Ross Ridge (Sat, 21 Feb 2009 18:06:35 -0500)
No, the original post demonstrates you don't have include MIME headers for
ISO 8859-1 text to be properly displayed by many newsreaders. The fact
that your obscure newsreader didn't display it properly doesn't mean
that original poster's newsreader is broken.
And how is this kind of assuming better than clearly stating the used
encoding? Does the fact that the last official Usenet RFC doesn't
mandate content-type headers mean that all bets are off and that we
should rely on guesswork to determine the correct encoding of a
message? No, it means the RFC is outdated and no longer suitable for
current needs.
HTTP requires the assumption of ISO 8859-1 in the absense of any
specified encoding.
Which is, of course, completely irrelevant for this discussion. Or are
you saying that this fact should somehow obliterate the need for
specifying encodings?
Newsreaders assuming ISO 8859-1 instead of ASCII doesn't make it a guess.

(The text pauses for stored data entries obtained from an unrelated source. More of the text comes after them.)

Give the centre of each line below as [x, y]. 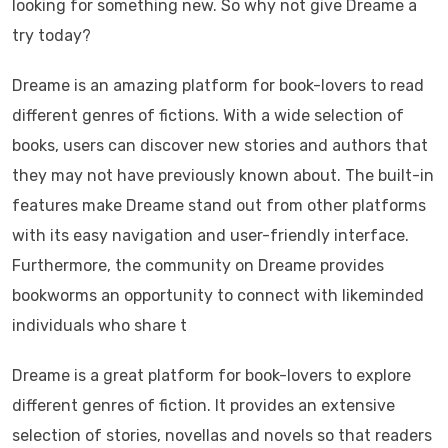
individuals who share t [99, 326]
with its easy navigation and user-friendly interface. [210, 236]
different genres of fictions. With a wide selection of [208, 116]
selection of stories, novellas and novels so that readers [222, 436]
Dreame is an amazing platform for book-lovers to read [218, 86]
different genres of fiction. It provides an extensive [203, 406]
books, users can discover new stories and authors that [220, 146]
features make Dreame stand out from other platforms [219, 206]
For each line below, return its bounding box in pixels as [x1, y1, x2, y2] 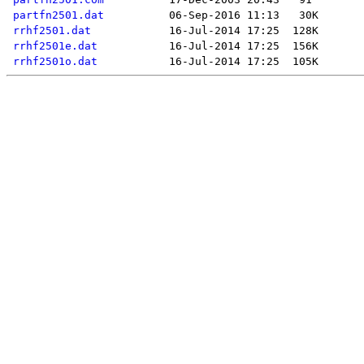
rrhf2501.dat [13, 24, 91, 37]
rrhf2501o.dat [13, 55, 97, 68]
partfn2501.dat [13, 9, 104, 22]
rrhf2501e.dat [13, 40, 97, 53]
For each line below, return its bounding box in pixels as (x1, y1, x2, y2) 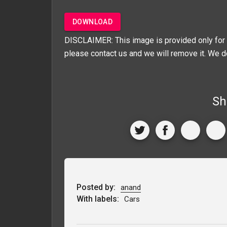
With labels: (77, 194, 121, 204)
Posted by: (77, 182, 118, 192)
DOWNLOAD (72, 17, 113, 26)
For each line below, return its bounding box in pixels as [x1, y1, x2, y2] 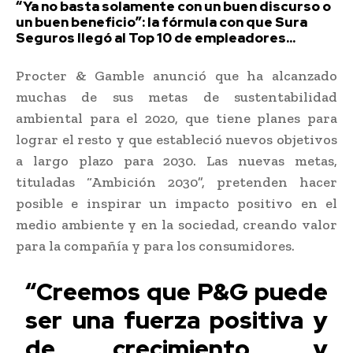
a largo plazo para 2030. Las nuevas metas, [16, 151, 337, 169]
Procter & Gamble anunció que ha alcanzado [16, 66, 337, 84]
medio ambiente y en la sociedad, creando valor [16, 215, 337, 233]
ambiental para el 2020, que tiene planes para [16, 109, 337, 127]
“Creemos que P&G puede [25, 275, 328, 307]
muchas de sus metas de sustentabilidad [16, 87, 337, 106]
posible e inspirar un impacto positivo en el [16, 194, 337, 212]
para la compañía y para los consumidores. [16, 236, 295, 255]
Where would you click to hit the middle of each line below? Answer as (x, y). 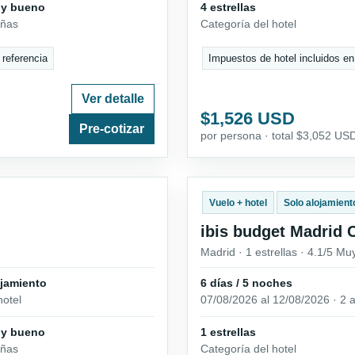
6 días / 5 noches (246, 282)
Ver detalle (113, 98)
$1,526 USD (248, 118)
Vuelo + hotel (238, 202)
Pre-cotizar (112, 128)
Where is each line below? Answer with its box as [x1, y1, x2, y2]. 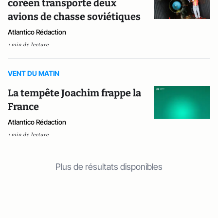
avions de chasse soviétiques [8, 11, 141, 23]
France [8, 101, 39, 113]
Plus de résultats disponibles [55, 162, 163, 172]
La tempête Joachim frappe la [8, 87, 141, 99]
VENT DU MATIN [8, 69, 59, 78]
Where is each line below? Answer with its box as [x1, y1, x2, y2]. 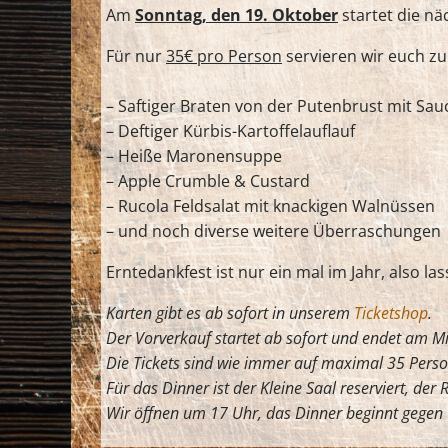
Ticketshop [354, 302, 428, 324]
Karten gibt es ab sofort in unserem [106, 302, 354, 324]
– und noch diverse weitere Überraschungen [106, 220, 441, 242]
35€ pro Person [166, 45, 282, 67]
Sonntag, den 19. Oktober [135, 4, 338, 26]
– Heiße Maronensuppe [106, 145, 282, 167]
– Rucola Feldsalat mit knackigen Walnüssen [106, 195, 435, 217]
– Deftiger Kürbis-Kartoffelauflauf [106, 120, 355, 142]
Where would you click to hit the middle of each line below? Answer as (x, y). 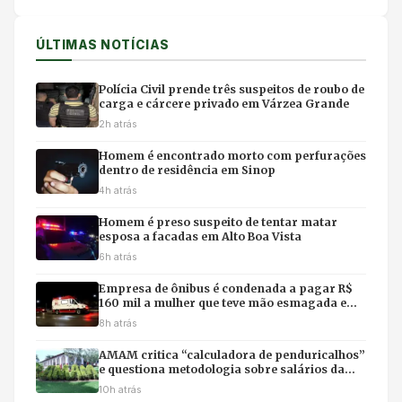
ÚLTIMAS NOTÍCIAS (103, 44)
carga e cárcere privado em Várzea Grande (224, 103)
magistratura (139, 383)
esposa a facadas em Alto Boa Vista (200, 236)
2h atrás (118, 123)
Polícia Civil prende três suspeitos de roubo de (232, 89)
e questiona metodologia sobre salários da (222, 369)
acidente (123, 317)
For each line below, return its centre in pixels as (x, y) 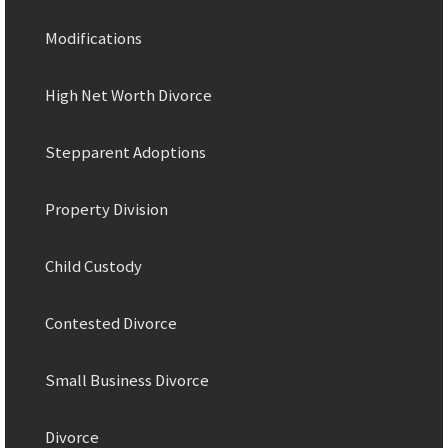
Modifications (93, 38)
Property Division (106, 209)
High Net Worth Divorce (128, 95)
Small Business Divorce (127, 380)
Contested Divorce (111, 323)
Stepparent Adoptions (125, 152)
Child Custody (93, 266)
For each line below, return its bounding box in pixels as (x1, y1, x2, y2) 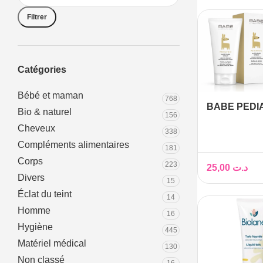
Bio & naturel (18, 107, 72, 117)
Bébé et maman (18, 90, 83, 100)
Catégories (18, 65, 66, 75)
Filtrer (27, 12, 47, 21)
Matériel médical (18, 238, 86, 248)
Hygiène (18, 222, 53, 232)
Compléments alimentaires (18, 140, 129, 150)
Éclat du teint (18, 189, 72, 199)
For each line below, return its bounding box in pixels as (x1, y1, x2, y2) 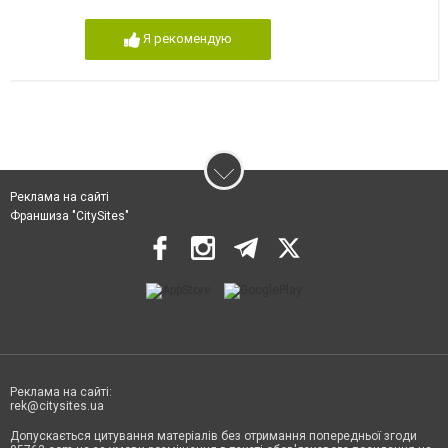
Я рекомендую (142, 31, 232, 47)
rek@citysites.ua (10, 399, 104, 414)
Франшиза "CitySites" (10, 209, 129, 224)
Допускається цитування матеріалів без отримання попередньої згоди (10, 429, 417, 444)
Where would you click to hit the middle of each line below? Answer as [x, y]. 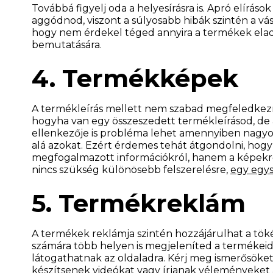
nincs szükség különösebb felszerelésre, [131, 169]
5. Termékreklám [139, 203]
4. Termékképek [135, 78]
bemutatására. [67, 44]
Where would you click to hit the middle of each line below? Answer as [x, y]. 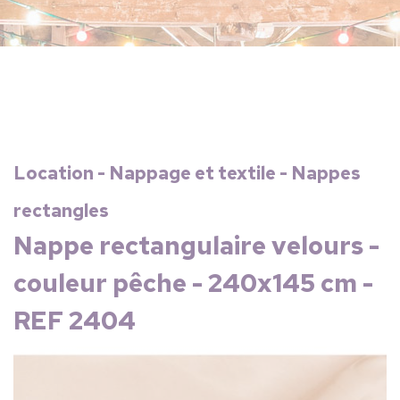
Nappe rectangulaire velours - [196, 246]
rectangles [61, 211]
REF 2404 [75, 321]
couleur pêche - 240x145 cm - [193, 283]
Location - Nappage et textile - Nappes [187, 173]
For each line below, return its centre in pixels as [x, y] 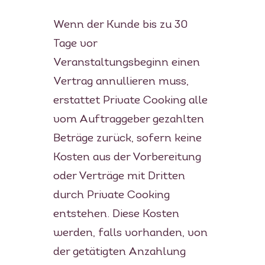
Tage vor [75, 44]
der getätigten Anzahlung [119, 252]
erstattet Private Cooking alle [130, 101]
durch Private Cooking [111, 195]
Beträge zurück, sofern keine [127, 138]
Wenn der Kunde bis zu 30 [120, 25]
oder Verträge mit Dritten [119, 176]
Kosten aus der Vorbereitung [127, 157]
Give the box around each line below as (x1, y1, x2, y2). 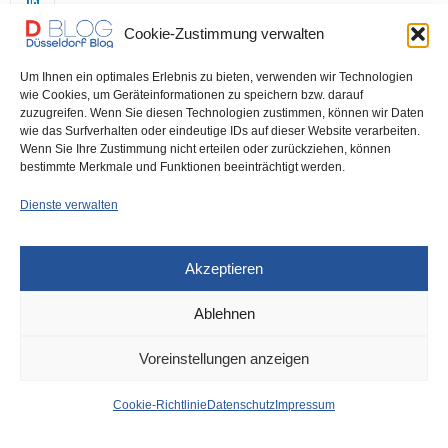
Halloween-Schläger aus (10, 364, 400, 406)
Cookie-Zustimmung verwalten (124, 24, 324, 42)
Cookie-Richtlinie (113, 398, 207, 412)
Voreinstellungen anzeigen (139, 349, 309, 367)
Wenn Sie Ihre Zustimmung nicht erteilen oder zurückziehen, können (20, 142, 391, 156)
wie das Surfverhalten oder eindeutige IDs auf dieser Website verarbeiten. (20, 124, 420, 138)
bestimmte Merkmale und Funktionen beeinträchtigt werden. (20, 160, 345, 174)
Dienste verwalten (20, 198, 118, 212)
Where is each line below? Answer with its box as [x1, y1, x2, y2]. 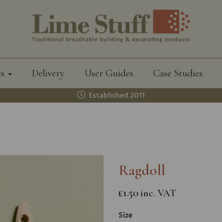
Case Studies [153, 67, 203, 80]
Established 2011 [87, 91, 145, 101]
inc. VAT [140, 187, 176, 200]
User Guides [84, 67, 133, 80]
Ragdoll [118, 161, 165, 180]
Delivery [31, 67, 64, 80]
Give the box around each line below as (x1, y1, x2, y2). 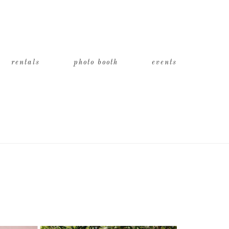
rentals (11, 59, 40, 66)
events (152, 59, 177, 66)
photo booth (74, 59, 118, 66)
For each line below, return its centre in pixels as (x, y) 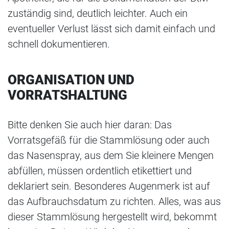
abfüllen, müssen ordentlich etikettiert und (100, 171)
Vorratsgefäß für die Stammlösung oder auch (109, 140)
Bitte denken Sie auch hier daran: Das (90, 125)
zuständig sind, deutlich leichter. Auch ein (98, 14)
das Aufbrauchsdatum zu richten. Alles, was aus (114, 202)
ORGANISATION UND (71, 80)
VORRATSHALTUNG (67, 95)
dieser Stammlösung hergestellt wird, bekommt (112, 217)
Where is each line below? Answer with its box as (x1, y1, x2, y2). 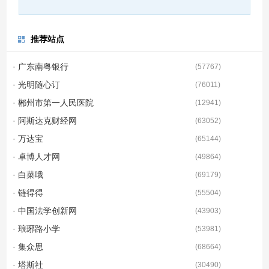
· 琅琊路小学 (13, 224, 61, 234)
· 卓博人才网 (13, 152, 61, 162)
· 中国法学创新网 (13, 206, 77, 216)
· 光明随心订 (13, 80, 61, 90)
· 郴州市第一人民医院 (13, 98, 94, 108)
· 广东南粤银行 (13, 62, 69, 72)
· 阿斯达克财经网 (13, 116, 77, 126)
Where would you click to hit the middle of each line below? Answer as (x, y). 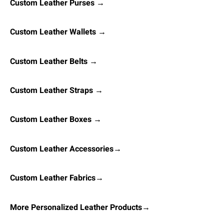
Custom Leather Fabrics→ (57, 178)
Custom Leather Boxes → (56, 120)
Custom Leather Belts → (54, 61)
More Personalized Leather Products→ (80, 207)
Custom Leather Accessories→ (66, 149)
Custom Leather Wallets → (58, 32)
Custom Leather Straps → (56, 91)
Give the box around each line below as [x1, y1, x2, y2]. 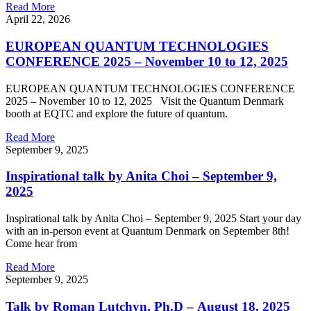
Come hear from [6, 237, 77, 249]
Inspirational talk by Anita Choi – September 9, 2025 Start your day [6, 212, 301, 224]
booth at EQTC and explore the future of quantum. [6, 107, 228, 119]
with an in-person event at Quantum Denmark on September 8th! [6, 224, 289, 237]
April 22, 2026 [6, 13, 70, 26]
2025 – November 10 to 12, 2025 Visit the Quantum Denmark [6, 94, 284, 107]
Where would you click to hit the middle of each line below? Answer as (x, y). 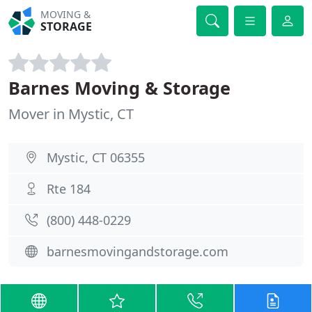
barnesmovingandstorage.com (138, 251)
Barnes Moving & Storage (119, 88)
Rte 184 (69, 189)
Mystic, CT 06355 (96, 157)
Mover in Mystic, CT (71, 114)
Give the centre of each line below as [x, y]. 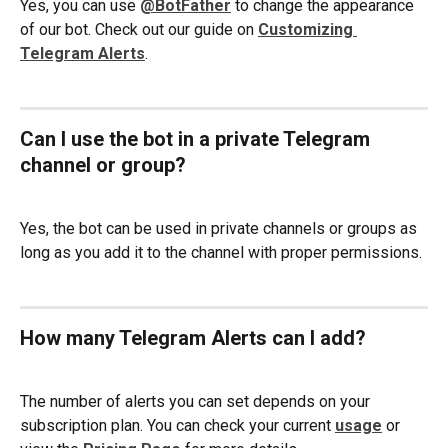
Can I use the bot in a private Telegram [197, 138]
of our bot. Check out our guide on [139, 30]
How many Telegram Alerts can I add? [193, 337]
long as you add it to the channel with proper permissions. [221, 253]
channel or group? [103, 164]
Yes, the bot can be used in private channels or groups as [220, 229]
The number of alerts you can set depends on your [197, 402]
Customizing [307, 30]
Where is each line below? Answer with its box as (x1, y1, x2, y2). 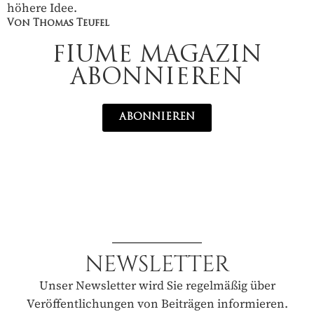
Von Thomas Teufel (7, 19, 109, 29)
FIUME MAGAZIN (52, 45, 262, 68)
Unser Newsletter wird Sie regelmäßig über (39, 277, 275, 294)
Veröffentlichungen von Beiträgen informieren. (26, 295, 288, 313)
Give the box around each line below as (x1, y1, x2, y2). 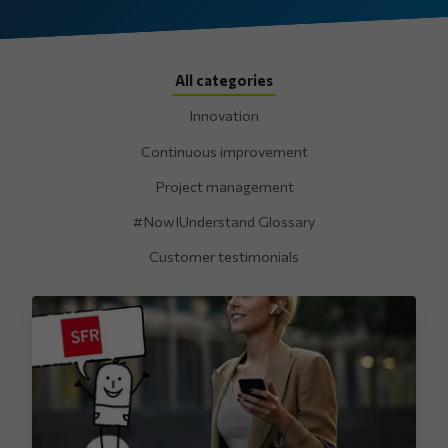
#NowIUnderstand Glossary (133, 212, 315, 231)
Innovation (189, 106, 259, 125)
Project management (154, 176, 294, 195)
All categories (175, 71, 273, 90)
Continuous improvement (140, 141, 308, 160)
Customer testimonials (149, 247, 299, 266)
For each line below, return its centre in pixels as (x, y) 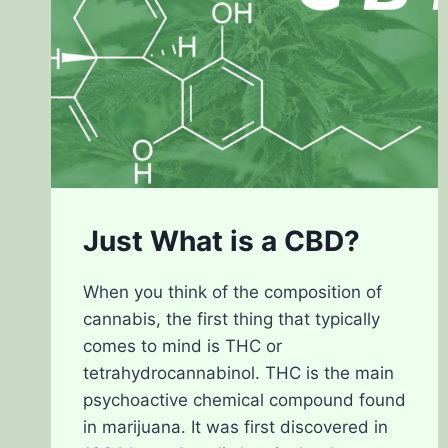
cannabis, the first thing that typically (231, 319)
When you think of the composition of (232, 292)
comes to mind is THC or (182, 346)
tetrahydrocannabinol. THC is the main (238, 373)
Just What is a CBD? (221, 241)
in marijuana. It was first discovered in (235, 427)
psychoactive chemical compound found (244, 400)
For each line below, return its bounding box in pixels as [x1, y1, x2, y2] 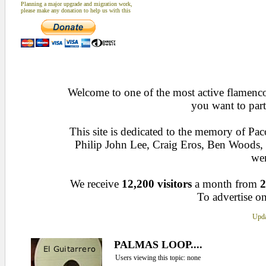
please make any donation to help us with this [20, 7, 131, 14]
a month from [192, 178, 260, 190]
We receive [70, 178, 122, 190]
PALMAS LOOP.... [113, 239, 202, 251]
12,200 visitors [122, 178, 192, 190]
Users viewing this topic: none [115, 254, 201, 262]
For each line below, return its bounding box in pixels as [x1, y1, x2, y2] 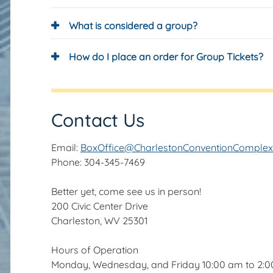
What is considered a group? [69, 19, 197, 32]
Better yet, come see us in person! [51, 185, 201, 197]
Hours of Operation [51, 244, 138, 256]
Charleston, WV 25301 [51, 214, 147, 227]
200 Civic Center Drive [51, 200, 148, 212]
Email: [51, 141, 80, 154]
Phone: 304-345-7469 [51, 156, 145, 168]
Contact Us [51, 108, 144, 132]
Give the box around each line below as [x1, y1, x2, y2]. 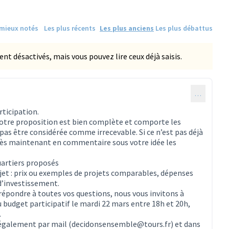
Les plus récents [43, 23, 96, 33]
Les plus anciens [100, 23, 154, 33]
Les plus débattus [155, 23, 213, 33]

It's just a different assumption, nor does making an assumption, ASCII
or ISO 8850-1, give you any certainty.
Assuming is another way of saying "I don't know, so I'm using this
arbitrary default", which is not that different from a completely wild
guess.
Which is reasonable given that Python is programming language where it's
better to have more conservative assumption about encodings so errors
can be more quickly diagnosed. A newsreader however is a different
beast, where it's better to make a less conservative assumption that's
more likely to display messages correctly to the user. Assuming ISO
8859-1 in the absense of any specified encoding allows the message to be
correctly displayed if the character set is either ISO 8859-1 or ASCII.
Doing things the "pythonic" way and assuming ASCII only allows such
messages to be displayed if ASCII is used.
Reading this paragraph, I've began thinking that we've misunderstood
each other. I agree that assuming ISO 8859-1 in the absence of
specification is a better guess than most (since it's more likely to
display the message correctly). However, not specifying the encoding
of a message is just asking for trouble and assuming anything is just
an attempt of cleaning someone's mess. Unfortunately, it is impossible
to detect the encoding scheme just by heuristics and with hundreds of
encodings in existence today, the only real solution to the problem is
clearly stating your content-type. Since MIME is the most accepted way
of doing this, it should be the preferred way, RFC'ed or not.